1. An aluminum-based material melting apparatus comprising:

a furnace defining a furnace space and adapted to accommodate an aluminum-based melt in said furnace space;

a melt-discharging conduit having an inner portion disposed in said furnace space, and an outer portion disposed outwardly of said furnace space, said inner portion being adapted to be disposed above a surface of the aluminum-based melt in said furnace space;

a driving mechanism mounted on said furnace and including a plurality of driving motor;

a transmission mechanism connected to said driving mechanism and including a plurality of movable shafts;

a scoop member suspended in said furnace space and driven by said driving mechanism through said transmission mechanism so as to be movable upwardly and downwardly in said furnace space between upper and lower positions and so as to be rotatable relative to said furnace about a first axis between scooping and pouring positions so that said scoop member can scoop the aluminum-based melt when disposed at the lower position and the scooping position and that said scoop member can pour the aluminum-based melt into said inner portion of said melt-discharging conduit when disposed at the upper position and the pouring position;

a preheating funnel disposed above said furnace and defining a funnel space that is adapted to receive an aluminum-based raw material therein;

an inlet conduit interconnecting said preheating funnel and said furnace and defining a central space that is in fluid communication with said funnel space and said furnace space; and

a horizontal conveying shaft extending transversely through said inlet conduit, rotatable about its axis relative to said inlet conduit and formed with at least one blade that protrudes therefrom into said central space for conveying the aluminum-based raw material from said central space into said furnace space when said conveying shaft rotates about its axis.
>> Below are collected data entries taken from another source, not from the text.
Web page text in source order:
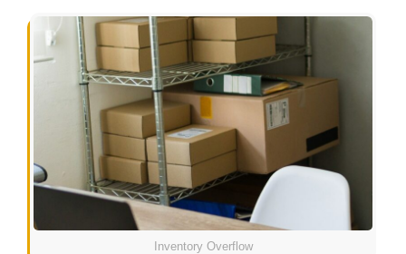
Inventory Overflow
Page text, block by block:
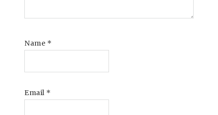
Name *
Email *
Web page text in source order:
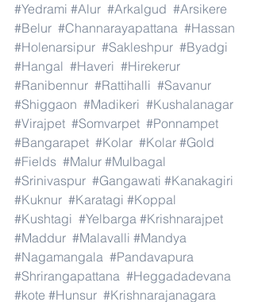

2. The aluminum-based material melting apparatus of claim 1, wherein said transmission mechanism includes first and second shafts that are mounted movably on said furnace and that are coaxially disposed with respect to a second axis which is perpendicular to the first axis, said second shaft being coupled rotatably to said first shaft, said driving mechanism including first and second driving motors, said first driving motor driving co-movement of said first and second shafts along the second axis, said second driving motor driving rotation of said second shaft relative to said first shaft about the second axis, which, in turn, drives rotation of said scoop member relative to said first shaft about the first axis.
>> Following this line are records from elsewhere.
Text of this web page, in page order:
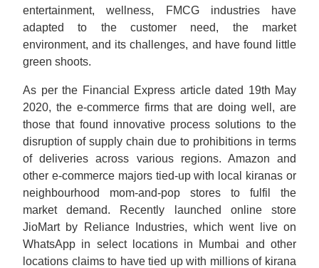
entertainment, wellness, FMCG industries have
adapted to the customer need, the market
environment, and its challenges, and have found little
green shoots.
As per the Financial Express article dated 19th May
2020, the e-commerce firms that are doing well, are
those that found innovative process solutions to the
disruption of supply chain due to prohibitions in terms
of deliveries across various regions. Amazon and
other e-commerce majors tied-up with local kiranas or
neighbourhood mom-and-pop stores to fulfil the
market demand. Recently launched online store
JioMart by Reliance Industries, which went live on
WhatsApp in select locations in Mumbai and other
locations claims to have tied up with millions of kirana

3. The aluminum-based material melting apparatus of claim 2, wherein said transmission mechanism further includes a worm secured to said second shaft, a linking shaft secured to said scoop member, and a worm wheel secured to said linking shaft and meshing with said worm for driving rotation of said scoop member about the first axis when said second driving motor is actuated, said first driving motor having an output shaft, said transmission mechanism further including a rack that is secured to said first shaft, and a pinion that is coaxially and securely sleeved on said output shaft and that meshes with said rack for driving upward and downward movement of said first and second shafts when said first driving motor is actuated.
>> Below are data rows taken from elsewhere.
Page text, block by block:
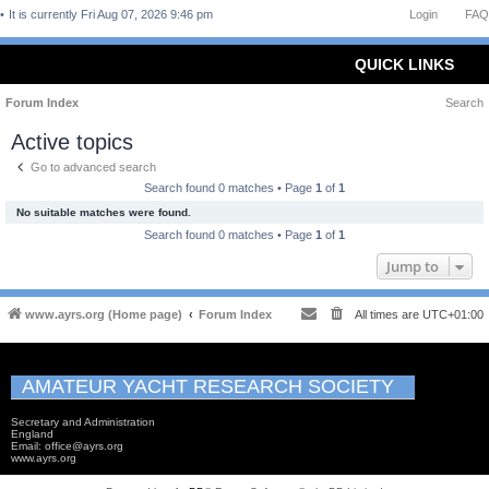
FAQ
Login
It is currently Fri Aug 07, 2026 9:46 pm
QUICK LINKS
Forum Index Search
Active topics
Go to advanced search
Search found 0 matches • Page 1 of 1
No suitable matches were found.
Search found 0 matches • Page 1 of 1
Jump to
www.ayrs.org (Home page) Forum Index All times are UTC+01:00
AMATEUR YACHT RESEARCH SOCIETY
Secretary and Administration
England
Email: office@ayrs.org
www.ayrs.org

4. The aluminum-based material melting apparatus of claim 1, further comprising at least one perforated hollow pillar, said inlet conduit having an annular upper portion and an annular lower portion that extends downwardly from said upper portion and that is in fluid communication with said furnace space, said upper portion being connected to said preheating funnel, and being formed with at least one axial hole that extends axially along the length of said upper portion and that is in fluid communication with said lower portion and said funnel space for passage of a hot gas from said furnace space therethrough and into said funnel space, said perforated hollow pillar being disposed in said funnel space and extending into said axial hole in said upper portion of said inlet conduit so as to be in fluid communication with said axial hole.